這年頭可沒有日后的五十、一百的大額鈔票,人民幣最高面值是十元的大團結,最小面值是一分的小黃車。而賣烤鴨所得幾乎全是毛票子,十塊錢能有一大摞,更別提他現在足有三四百塊。
他的房間幾乎可以用家徒四壁來形容,除了一張木板床、外加一個長條桌,其他什么都沒有,大夏天的床上明顯也沒有被褥。床底下有一個夜壺,已經好多年沒用了,那是他唯一能藏錢的地方,不過現在已經塞得滿滿當當。
他甚至有種想跟他娘攤牌的沖動,好處顯而易見,這些錢可以直接交到他娘手上,也不用挖空心思找地方藏了,代價就是他的暑期賺錢生涯大概也就到此為止了。
最后完全是出于不想接下來的日子太過無聊的想法,李亞東轉變了一下思路,決定以后的錢干脆放在張春喜那里,反正他家里也沒啥秘密了。
清晨剛吃過早飯,李亞東正坐在門外跟他四姐拉著家常,忽然聽到村口傳來一陣富有節奏的“咚咚”聲,起身跳腳一望,原來村里來了個貨擔郎,有些地方也稱作“換糖人。”

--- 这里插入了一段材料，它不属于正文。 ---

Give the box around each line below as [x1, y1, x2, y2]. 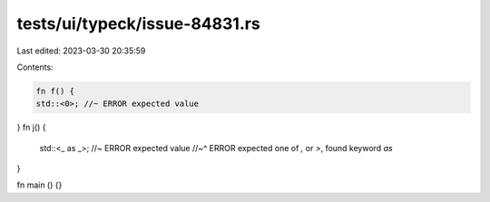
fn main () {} [16, 179, 63, 190]
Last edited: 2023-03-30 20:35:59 [16, 45, 146, 56]
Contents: [16, 62, 54, 72]
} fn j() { [16, 122, 46, 133]
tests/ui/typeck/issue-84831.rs [16, 14, 260, 34]
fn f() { [35, 86, 75, 96]
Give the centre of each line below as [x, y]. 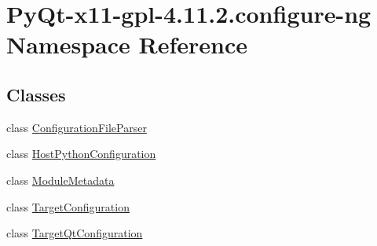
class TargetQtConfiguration [75, 233]
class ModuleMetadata [60, 180]
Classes [36, 94]
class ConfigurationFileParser [77, 127]
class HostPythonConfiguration [81, 154]
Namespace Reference [127, 44]
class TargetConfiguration [68, 206]
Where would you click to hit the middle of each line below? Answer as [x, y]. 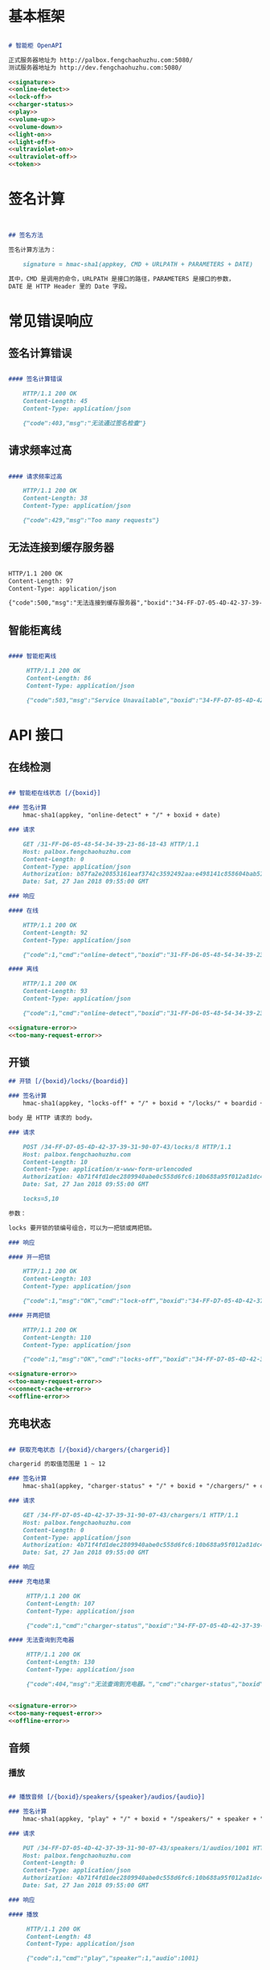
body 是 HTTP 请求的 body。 [52, 1118]
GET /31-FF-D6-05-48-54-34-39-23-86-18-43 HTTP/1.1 [111, 844]
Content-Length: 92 [55, 933]
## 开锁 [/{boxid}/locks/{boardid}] [68, 1082]
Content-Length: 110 [57, 1337]
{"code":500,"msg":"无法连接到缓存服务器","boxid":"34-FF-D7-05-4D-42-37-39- [135, 603]
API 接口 [36, 735]
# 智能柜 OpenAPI [35, 45]
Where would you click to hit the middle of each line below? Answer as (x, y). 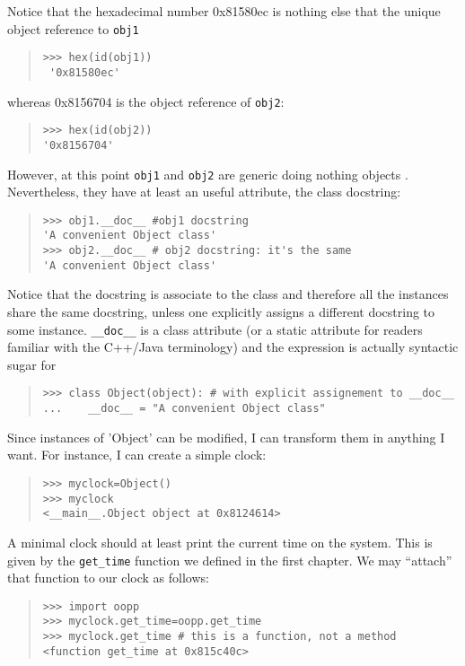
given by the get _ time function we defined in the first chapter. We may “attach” (230, 560)
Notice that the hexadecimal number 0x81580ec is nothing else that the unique (224, 11)
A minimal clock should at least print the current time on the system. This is (220, 542)
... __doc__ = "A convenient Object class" (184, 409)
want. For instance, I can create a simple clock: (137, 455)
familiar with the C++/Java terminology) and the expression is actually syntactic (233, 347)
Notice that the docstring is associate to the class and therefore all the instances (228, 294)
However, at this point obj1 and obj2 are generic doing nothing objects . (208, 174)
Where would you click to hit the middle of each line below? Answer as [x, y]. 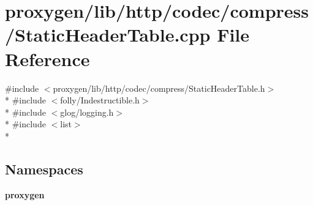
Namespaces [44, 169]
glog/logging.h [87, 112]
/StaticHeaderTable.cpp [108, 35]
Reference [47, 58]
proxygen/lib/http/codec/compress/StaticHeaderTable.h [159, 88]
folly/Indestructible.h [100, 100]
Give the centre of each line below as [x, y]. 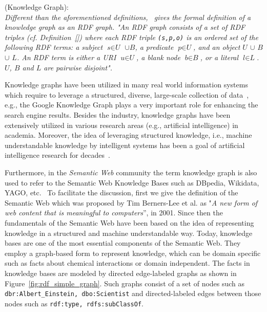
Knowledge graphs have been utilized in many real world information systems [126, 85]
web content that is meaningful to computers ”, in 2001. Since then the [114, 213]
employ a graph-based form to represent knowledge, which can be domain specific [133, 253]
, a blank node [158, 57]
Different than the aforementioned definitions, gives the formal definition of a [128, 17]
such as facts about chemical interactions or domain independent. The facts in [127, 263]
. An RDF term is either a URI [66, 57]
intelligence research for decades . [57, 155]
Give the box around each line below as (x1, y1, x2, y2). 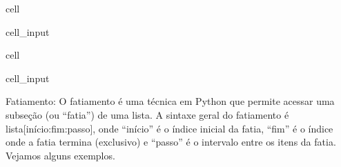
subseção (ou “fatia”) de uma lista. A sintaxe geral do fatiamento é (6, 107, 289, 121)
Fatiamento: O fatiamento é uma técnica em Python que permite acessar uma (6, 94, 335, 108)
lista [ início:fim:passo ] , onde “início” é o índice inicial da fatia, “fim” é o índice (6, 121, 333, 135)
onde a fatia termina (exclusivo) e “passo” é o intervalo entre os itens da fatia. (6, 135, 336, 149)
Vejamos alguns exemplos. (6, 148, 115, 162)
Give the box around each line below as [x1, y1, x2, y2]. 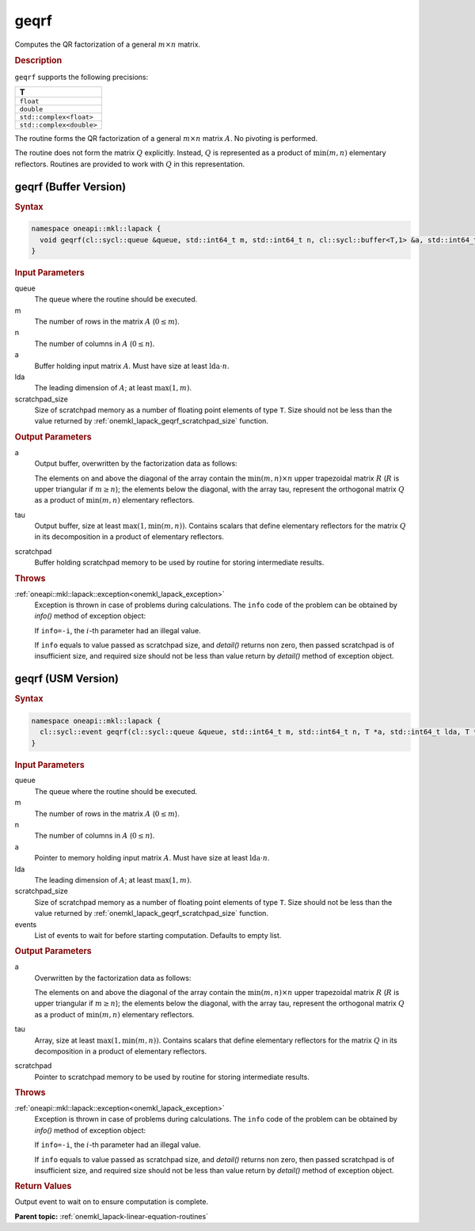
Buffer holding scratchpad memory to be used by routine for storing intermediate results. [34, 558, 325, 568]
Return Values [14, 1180, 72, 1191]
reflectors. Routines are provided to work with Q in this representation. [14, 159, 245, 169]
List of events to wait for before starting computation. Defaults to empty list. [34, 930, 282, 940]
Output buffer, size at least [34, 521, 122, 530]
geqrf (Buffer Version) [14, 180, 127, 193]
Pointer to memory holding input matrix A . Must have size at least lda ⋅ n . [34, 853, 270, 863]
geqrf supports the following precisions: [14, 72, 149, 82]
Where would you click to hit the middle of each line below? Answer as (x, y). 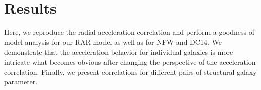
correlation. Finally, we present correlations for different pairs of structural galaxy (130, 72)
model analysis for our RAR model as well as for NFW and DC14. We (113, 42)
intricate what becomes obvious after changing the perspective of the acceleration (130, 61)
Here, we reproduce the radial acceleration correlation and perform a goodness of (129, 32)
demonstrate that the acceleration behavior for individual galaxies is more (119, 52)
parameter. (21, 82)
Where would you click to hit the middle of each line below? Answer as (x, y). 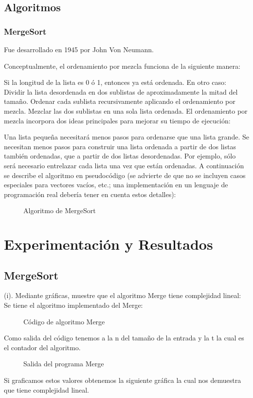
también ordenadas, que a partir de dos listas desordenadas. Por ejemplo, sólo (120, 156)
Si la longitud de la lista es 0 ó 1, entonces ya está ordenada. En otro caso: (115, 82)
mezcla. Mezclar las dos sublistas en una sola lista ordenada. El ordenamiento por (126, 110)
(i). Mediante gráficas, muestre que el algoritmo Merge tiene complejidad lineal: (123, 295)
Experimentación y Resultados (108, 244)
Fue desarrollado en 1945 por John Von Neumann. (79, 49)
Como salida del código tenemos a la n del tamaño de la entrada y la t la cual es (124, 338)
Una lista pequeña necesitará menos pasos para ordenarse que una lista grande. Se (126, 137)

李亞東倒是沒啥感覺,頂多勾起了一些回憶,大約兩千年之后,這種人幾乎就消失匿跡了。而李冬梅卻是心頭一喜,忙不迭的就要跑過去看,李亞東也只好跟了過去。
和他們一樣的大有人在,村里的小孩子最積極,有的手里頭捧著飯碗就跑了出來,十幾個毛頭小子往泥巴路上一橫,直接將人家貨擔郎擋在了村口,硬是進不了村。
貨擔郎挑著兩個籮筐,筐口上面各有一個正方形的木頭盒子,左邊裝著硬邦邦的麥芽糖,右邊盒子則要講究得多,里面被分隔出來很多小格子,裝著各種各樣精巧的小玩意兒,還用一個玻璃面板給罩住了。
小屁孩的眼神基本都被雪白的麥芽糖所吸引,倒也有兩個小女娃娃盯著玻璃盒里漂亮的小玩意兒一陣艷羨。李冬梅跟她們一樣,愛美是女孩子的天性,不分年齡層次,不分貧窮貴賤,在美麗面前很多東西都會黯然失色。
“看看哈,有好吃的糖坨子,有裹布的橡皮繩,有彩色的發卡子,有帶芯的玻璃珠,還有各種各樣的漂亮紐扣。喜歡的話就去家里找找看,有什么廢銅爛鐵、雞毛鴨毛都能拿來換。”
貨擔郎橫豎是做買賣,見有人圍觀就順勢卸下擔子介紹起來。當然,他說這話的時候更多的是望著在場兩個大人。
只是過好一會兒后,大家一點動靜都沒有,哈喇子快掉到地上的小屁孩們并非不想換,而是家里實在沒有可以換的東西,這又不是臘月過年,家里哪有雞毛鴨毛啊?至于廢銅爛鐵就不必指望了,就算有,家里大人也不會同意拿來換糖。
“這……這個要怎么換?我家前段時間剛宰了一只雞。”李冬梅相中了一個大紅色的塑料發卡子,以她的性格能自作主張的問話,顯然喜歡得緊。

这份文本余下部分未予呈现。